Putting the Kitchen Garden to Bed for Winter
Winter is in full swing here and we have had snow on the ground since late October. Before all of the snow came we worked on putting the garden to bed. We refer to this time as putting the gardens to bed because we clean up and then cover the soil in the beds. We do not remove all of the spent plant material, some is left for various pollinators and insects to overwinter in and some is left for the birds to eat. Once the beds are cleaned up and ready we cover them with compost and used shavings from the chicken coop.



The inputs from the chicken coop add beneficial nutrients to the beds and provide cover through the winter when there are not many plants or root systems in the soil. This includes the pine shavings, chicken manure, feathers from the chickens (especially when they are molting!), and remnants of their pellet food. The pellets that we give them are alfalfa based and that helps to feed the soil.
On the strawberry bed (the large spiral in the upper left corner) we add hay over the plants for the winter to protect them a little from the harsh conditions. The plant matter and the hay help to also protect the soil over the winter. Then in the spring we will push back the hay around the plants and it will act as a mulch for the plants as they grow. This season the strawberry bed also got some new soil added on. When we were removing weeds some of them took the old soil with them!

This season the snow got here before we were able to cover the strawberry bed with hay. It did end up melting and we were able to get the hay cover on once the snow was mostly gone. The snow acts as an insulator and as a mulch, but the strawberries like to be covered with something else before the snow.

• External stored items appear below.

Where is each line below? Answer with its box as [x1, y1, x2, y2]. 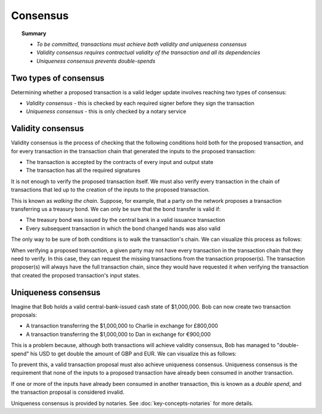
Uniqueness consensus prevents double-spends [36, 57, 156, 64]
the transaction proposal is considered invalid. [11, 388, 125, 396]
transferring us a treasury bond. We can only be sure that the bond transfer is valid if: [11, 206, 221, 213]
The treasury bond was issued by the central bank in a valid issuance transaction [26, 217, 225, 224]
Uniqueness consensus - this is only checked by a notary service [26, 108, 187, 115]
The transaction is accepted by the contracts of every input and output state [26, 159, 214, 166]
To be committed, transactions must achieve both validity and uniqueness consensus [36, 41, 247, 48]
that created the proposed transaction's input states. [11, 271, 140, 279]
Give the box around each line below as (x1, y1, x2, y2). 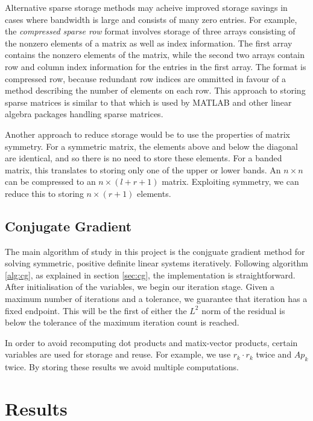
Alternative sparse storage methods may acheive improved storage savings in (5, 1, 288, 13)
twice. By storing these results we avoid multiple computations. (5, 361, 239, 373)
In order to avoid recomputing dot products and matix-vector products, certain (5, 336, 298, 349)
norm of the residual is (201, 304, 285, 317)
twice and (256, 348, 292, 361)
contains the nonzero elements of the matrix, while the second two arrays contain (5, 48, 305, 61)
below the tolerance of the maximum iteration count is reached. (5, 316, 239, 329)
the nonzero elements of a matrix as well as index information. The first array (5, 36, 292, 49)
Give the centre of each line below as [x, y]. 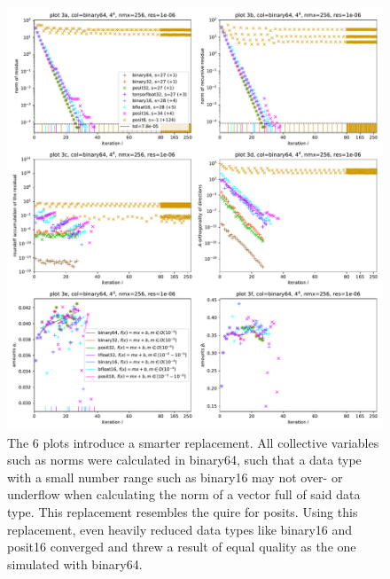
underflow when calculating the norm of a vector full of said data [184, 494]
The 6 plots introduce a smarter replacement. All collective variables [193, 442]
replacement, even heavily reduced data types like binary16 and [180, 529]
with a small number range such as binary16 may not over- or [175, 477]
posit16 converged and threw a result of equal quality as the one [182, 547]
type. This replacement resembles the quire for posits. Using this [183, 512]
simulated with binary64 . [75, 563]
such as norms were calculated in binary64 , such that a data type [184, 460]
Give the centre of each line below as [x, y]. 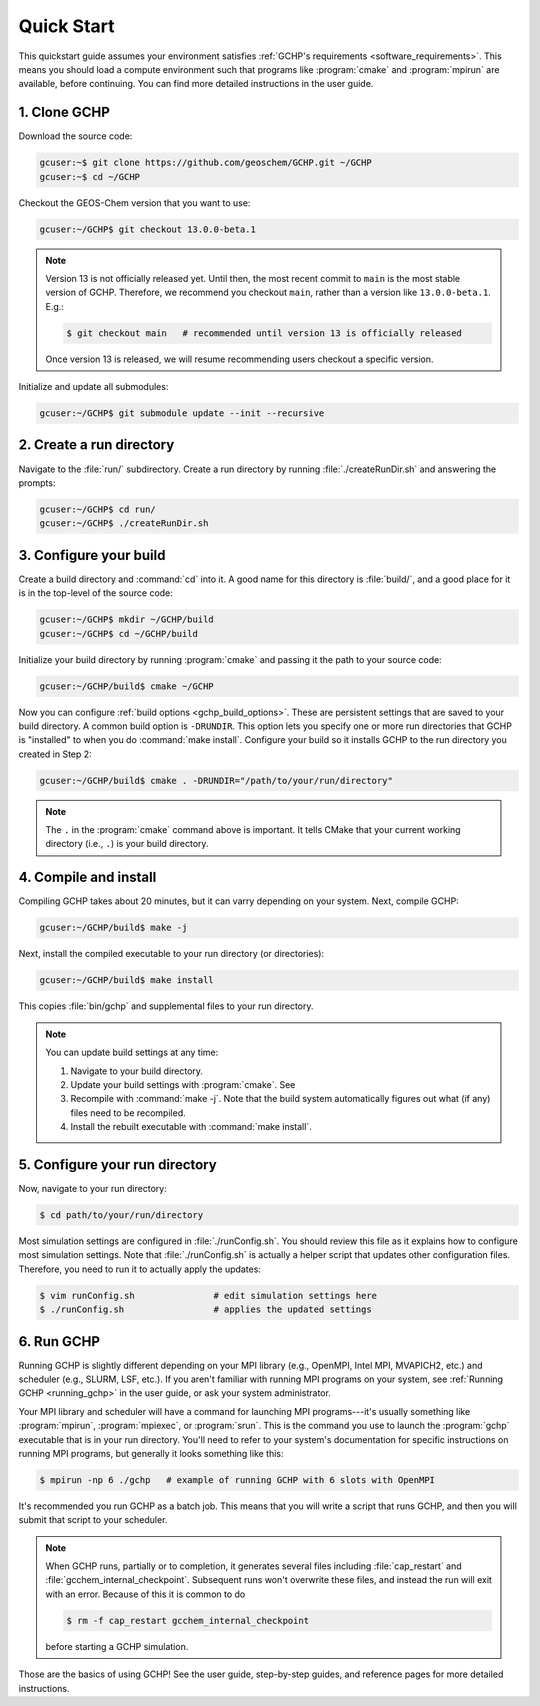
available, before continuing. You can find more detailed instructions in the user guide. [196, 84]
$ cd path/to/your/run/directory [121, 1214]
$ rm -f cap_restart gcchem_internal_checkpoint [188, 1620]
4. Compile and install [87, 877]
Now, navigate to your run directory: [92, 1188]
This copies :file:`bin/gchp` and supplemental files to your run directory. [166, 1006]
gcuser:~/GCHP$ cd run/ [98, 509]
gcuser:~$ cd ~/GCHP [89, 176]
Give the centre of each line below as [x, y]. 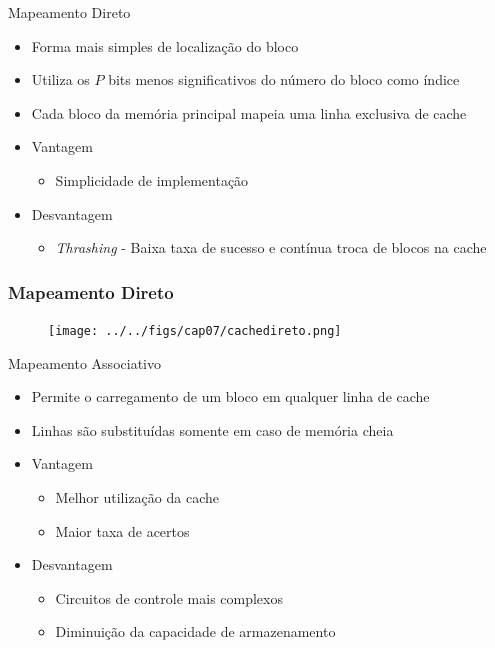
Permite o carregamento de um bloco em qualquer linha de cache [230, 396]
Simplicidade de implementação [152, 179]
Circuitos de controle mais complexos [169, 597]
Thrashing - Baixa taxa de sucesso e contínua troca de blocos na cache [271, 247]
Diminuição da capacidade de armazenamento [195, 631]
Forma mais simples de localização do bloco [165, 45]
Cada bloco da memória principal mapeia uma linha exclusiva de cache [249, 112]
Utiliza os [60, 79]
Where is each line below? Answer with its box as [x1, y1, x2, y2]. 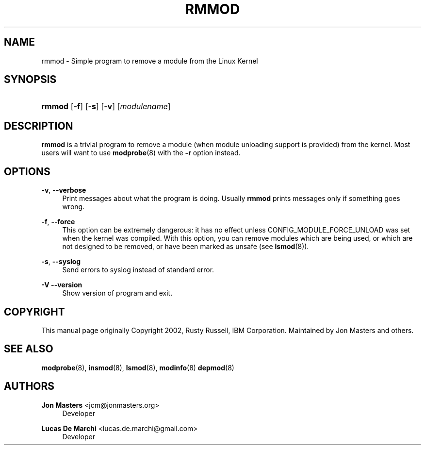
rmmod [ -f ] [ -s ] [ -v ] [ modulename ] [41, 101, 171, 112]
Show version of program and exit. [62, 289, 173, 298]
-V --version [41, 281, 82, 289]
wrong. [62, 202, 85, 211]
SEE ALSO [4, 343, 53, 355]
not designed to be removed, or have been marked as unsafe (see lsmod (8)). [62, 242, 309, 251]
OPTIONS [4, 165, 50, 178]
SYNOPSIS [4, 73, 57, 86]
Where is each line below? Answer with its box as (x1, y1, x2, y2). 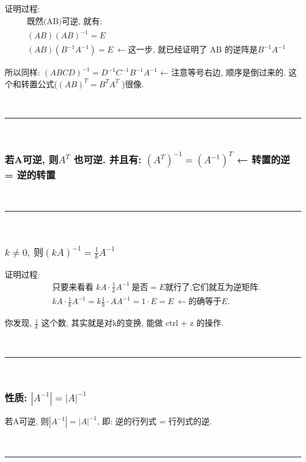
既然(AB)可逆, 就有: (26, 17, 102, 26)
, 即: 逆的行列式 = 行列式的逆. (97, 415, 212, 427)
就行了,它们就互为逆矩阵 (165, 283, 258, 292)
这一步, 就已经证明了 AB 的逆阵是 (128, 46, 258, 55)
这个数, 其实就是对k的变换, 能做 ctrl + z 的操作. (41, 316, 224, 329)
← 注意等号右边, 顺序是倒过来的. (160, 66, 286, 78)
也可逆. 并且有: (74, 152, 142, 167)
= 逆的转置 (5, 167, 56, 182)
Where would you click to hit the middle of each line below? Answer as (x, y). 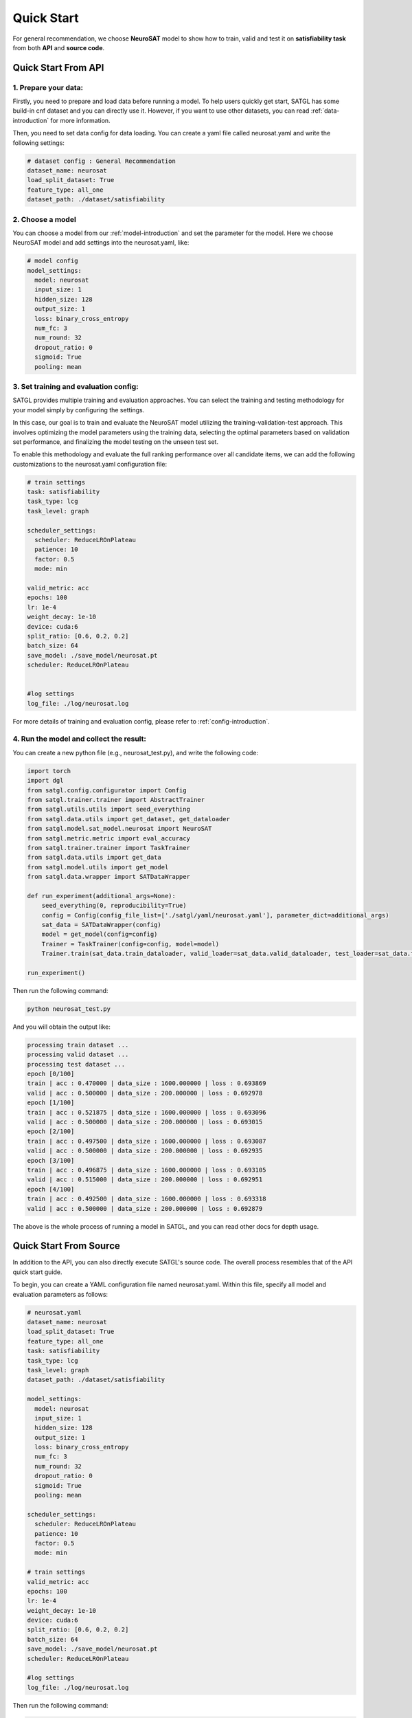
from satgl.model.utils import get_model (98, 867)
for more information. (80, 120)
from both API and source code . (59, 47)
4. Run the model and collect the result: (80, 739)
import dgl (45, 781)
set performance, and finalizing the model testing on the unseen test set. (116, 442)
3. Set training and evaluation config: (76, 386)
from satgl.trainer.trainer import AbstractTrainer (116, 800)
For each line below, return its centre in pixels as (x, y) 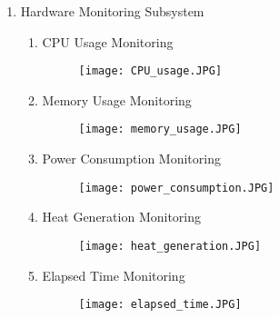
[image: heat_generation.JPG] (170, 246)
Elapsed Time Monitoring (114, 275)
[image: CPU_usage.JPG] (150, 71)
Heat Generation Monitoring (122, 217)
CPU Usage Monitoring (108, 41)
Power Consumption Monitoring (131, 159)
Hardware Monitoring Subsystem (112, 11)
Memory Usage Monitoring (117, 99)
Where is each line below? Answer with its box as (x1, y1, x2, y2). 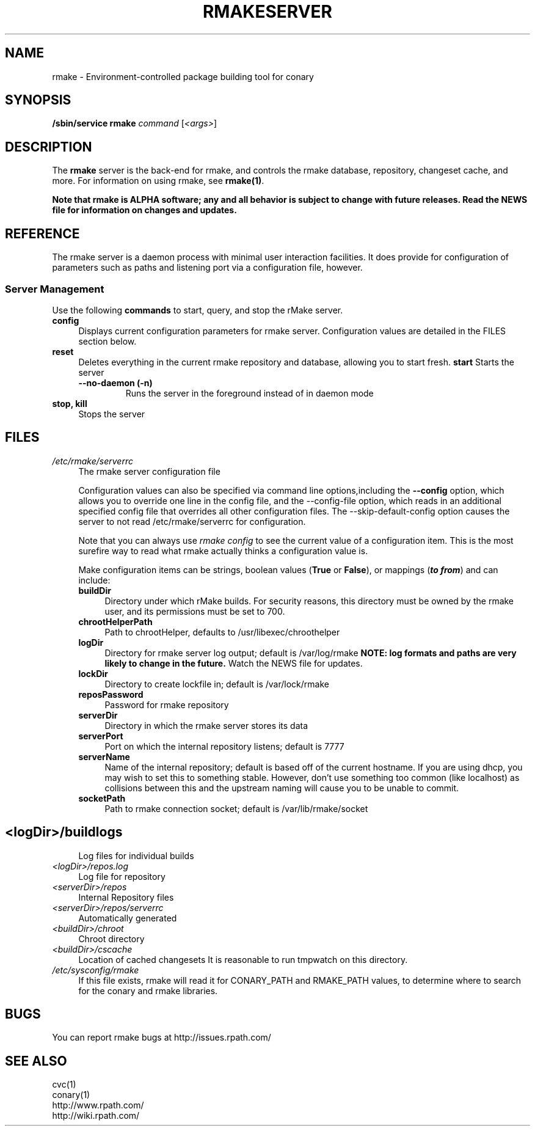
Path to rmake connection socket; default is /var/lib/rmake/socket (104, 803, 368, 814)
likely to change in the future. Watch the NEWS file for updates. (104, 657, 363, 668)
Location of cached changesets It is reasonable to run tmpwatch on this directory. (78, 954, 408, 965)
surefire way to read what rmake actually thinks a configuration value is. (78, 545, 368, 556)
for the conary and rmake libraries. (78, 985, 218, 996)
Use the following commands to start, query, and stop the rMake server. (52, 304, 343, 315)
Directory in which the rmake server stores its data (104, 720, 308, 731)
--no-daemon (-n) (78, 377, 153, 388)
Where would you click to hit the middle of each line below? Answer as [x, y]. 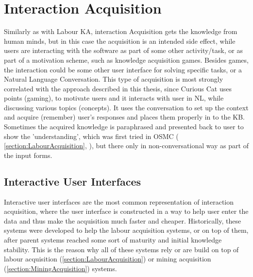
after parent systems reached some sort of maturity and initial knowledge [113, 240]
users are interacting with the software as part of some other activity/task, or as [123, 50]
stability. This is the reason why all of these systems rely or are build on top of [121, 249]
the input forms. [28, 155]
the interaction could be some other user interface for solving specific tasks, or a [123, 69]
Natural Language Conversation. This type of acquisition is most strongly [114, 79]
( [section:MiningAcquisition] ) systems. [60, 268]
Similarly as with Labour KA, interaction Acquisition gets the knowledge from [121, 31]
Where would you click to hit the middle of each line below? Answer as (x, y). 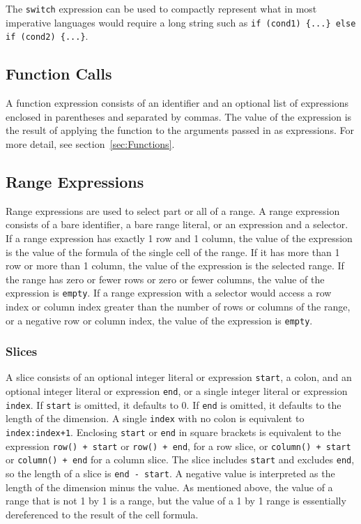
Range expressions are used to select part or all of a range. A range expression (173, 210)
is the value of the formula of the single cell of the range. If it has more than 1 (173, 252)
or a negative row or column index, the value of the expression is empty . (159, 320)
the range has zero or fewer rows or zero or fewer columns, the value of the (165, 279)
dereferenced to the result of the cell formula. (102, 514)
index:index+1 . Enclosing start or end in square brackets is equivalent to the (174, 432)
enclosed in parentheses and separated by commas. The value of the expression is (179, 116)
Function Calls (59, 74)
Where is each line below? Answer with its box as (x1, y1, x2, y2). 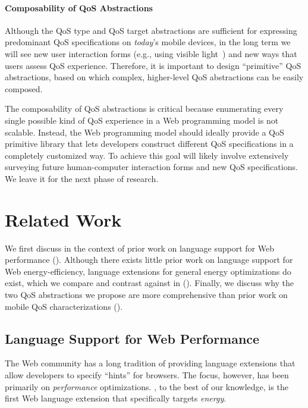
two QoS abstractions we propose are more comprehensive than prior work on (5, 288, 288, 301)
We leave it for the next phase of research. (5, 172, 159, 184)
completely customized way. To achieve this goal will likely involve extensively (5, 149, 289, 161)
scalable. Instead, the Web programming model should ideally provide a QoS (5, 125, 284, 138)
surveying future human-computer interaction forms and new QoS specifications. (5, 161, 298, 173)
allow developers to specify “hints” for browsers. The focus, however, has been (5, 369, 289, 381)
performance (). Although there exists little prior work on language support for (5, 253, 293, 266)
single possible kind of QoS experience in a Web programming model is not (5, 114, 279, 126)
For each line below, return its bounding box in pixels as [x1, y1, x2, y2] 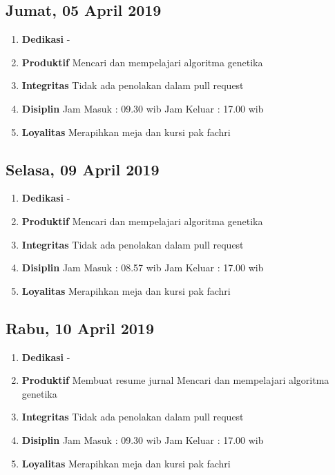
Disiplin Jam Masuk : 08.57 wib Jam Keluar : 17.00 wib [21, 260, 264, 275]
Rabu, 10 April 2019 [6, 317, 154, 338]
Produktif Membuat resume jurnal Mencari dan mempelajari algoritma [21, 373, 329, 387]
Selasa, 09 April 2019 [6, 158, 160, 180]
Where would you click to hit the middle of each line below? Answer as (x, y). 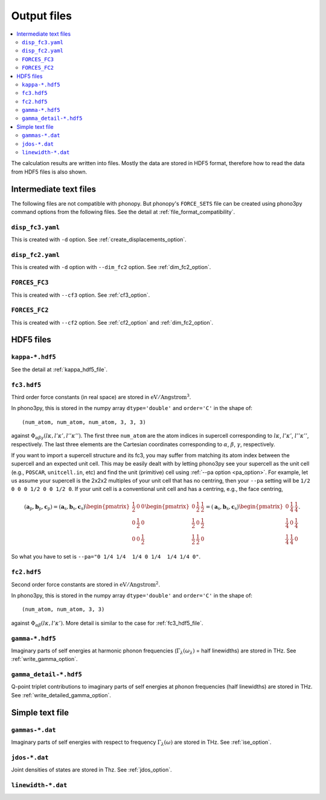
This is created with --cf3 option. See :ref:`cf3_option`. (81, 295)
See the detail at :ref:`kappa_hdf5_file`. (59, 369)
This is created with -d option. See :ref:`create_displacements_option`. (99, 239)
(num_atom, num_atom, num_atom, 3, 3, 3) (84, 422)
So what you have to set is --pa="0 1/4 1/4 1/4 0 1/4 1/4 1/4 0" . (106, 557)
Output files (42, 16)
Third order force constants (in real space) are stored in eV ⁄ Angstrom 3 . (101, 397)
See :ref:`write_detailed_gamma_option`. (61, 695)
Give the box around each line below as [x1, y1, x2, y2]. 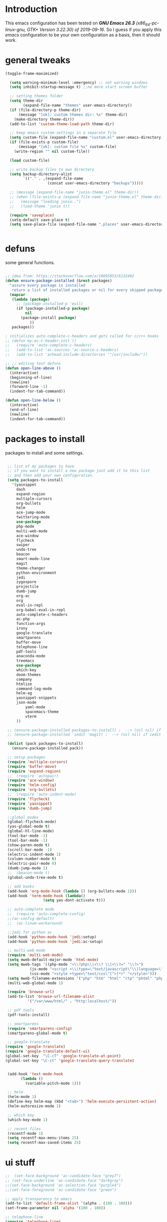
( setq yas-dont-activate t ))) [43, 898, 106, 903]
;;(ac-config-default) [7, 916, 55, 921]
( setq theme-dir [9, 98, 43, 103]
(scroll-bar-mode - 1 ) [7, 847, 52, 852]
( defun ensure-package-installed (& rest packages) [5, 278, 112, 284]
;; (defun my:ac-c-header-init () [5, 338, 77, 343]
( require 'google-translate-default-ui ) [5, 1049, 90, 1054]
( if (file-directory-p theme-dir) [9, 107, 81, 113]
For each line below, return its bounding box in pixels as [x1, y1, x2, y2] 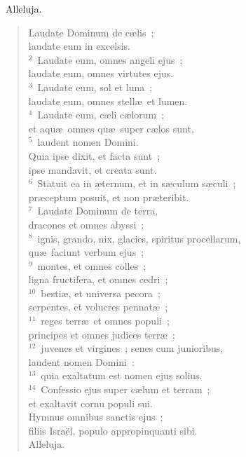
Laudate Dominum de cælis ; [28, 25, 154, 39]
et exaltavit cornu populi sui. [28, 395, 153, 410]
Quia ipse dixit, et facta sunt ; [28, 148, 160, 163]
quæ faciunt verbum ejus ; [28, 245, 144, 259]
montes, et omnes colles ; [37, 258, 146, 273]
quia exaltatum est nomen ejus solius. [41, 368, 203, 383]
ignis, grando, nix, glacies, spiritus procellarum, [37, 231, 241, 245]
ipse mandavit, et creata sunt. [28, 162, 157, 177]
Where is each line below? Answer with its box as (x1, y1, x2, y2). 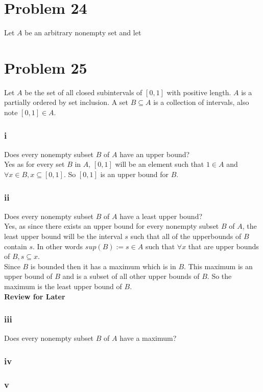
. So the (207, 271, 232, 281)
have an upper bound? (119, 148, 190, 159)
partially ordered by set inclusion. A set (4, 97, 129, 107)
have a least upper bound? (119, 210, 203, 221)
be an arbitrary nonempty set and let (25, 27, 141, 38)
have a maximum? (119, 333, 177, 343)
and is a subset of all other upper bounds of (62, 271, 200, 281)
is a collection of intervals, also (153, 97, 249, 107)
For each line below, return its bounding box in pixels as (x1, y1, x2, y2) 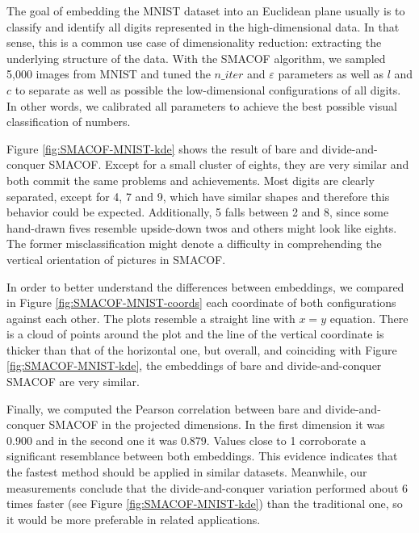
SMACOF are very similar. (6, 373, 140, 390)
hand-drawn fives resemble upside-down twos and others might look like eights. (6, 219, 397, 236)
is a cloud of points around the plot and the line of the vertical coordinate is (6, 325, 384, 342)
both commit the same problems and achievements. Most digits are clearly (6, 171, 375, 188)
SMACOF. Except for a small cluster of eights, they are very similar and (48, 156, 409, 173)
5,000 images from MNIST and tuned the (6, 65, 211, 82)
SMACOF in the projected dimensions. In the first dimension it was (48, 416, 385, 433)
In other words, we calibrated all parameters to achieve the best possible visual (6, 97, 398, 114)
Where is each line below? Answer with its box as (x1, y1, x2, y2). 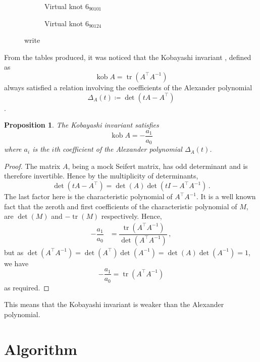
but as (4, 247, 24, 257)
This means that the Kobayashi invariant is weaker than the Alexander (4, 299, 224, 310)
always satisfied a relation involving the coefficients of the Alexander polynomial (4, 82, 252, 92)
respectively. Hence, (101, 211, 162, 221)
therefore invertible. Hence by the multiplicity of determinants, (4, 170, 198, 181)
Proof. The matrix (4, 160, 61, 171)
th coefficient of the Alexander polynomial (54, 144, 182, 154)
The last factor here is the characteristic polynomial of (4, 191, 173, 202)

One of the beds did get a cover crop this year, but that was because nothing was planted in the bed during the growing season and I did not want to soil to just stay bare. I had buckwheat seeds, so I put those in the bed. They grew and flowered and then the voles or the woodchuck started to snack on the flower stalks. In the end, I did not need to trim them down because the garden critters did it for me. I am glad that they left the root systems in the soil to help feed the microbes.
Cover crops have been something that I have struggled with here. We have an extremely short growing season here and the timing has been tricky. It will probably be something that will need to be done rotationally and as an interplanting with crops that we are growing. There is still so much to learn about growing here and the timing of everything. Now if only it would stop changing each year!